:: Recorded data ::
Content starts

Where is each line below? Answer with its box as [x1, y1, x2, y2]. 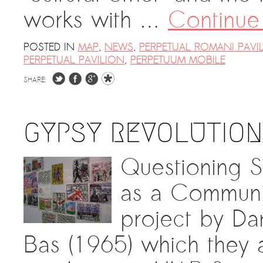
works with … [23, 3, 168, 38]
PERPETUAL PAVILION [23, 53, 124, 68]
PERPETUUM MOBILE [130, 53, 225, 68]
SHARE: [23, 75, 46, 85]
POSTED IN [23, 40, 75, 55]

Content ends

:: Task directions ::
Give the entries above again, exactly as written and free of images.

:: Solution below ::
Where is each line below? Answer with its box as [x1, y1, x2, y2]. 
works with … [23, 3, 168, 38]
PERPETUAL PAVILION [23, 53, 124, 68]
PERPETUUM MOBILE [130, 53, 225, 68]
SHARE: [23, 75, 46, 85]
POSTED IN [23, 40, 75, 55]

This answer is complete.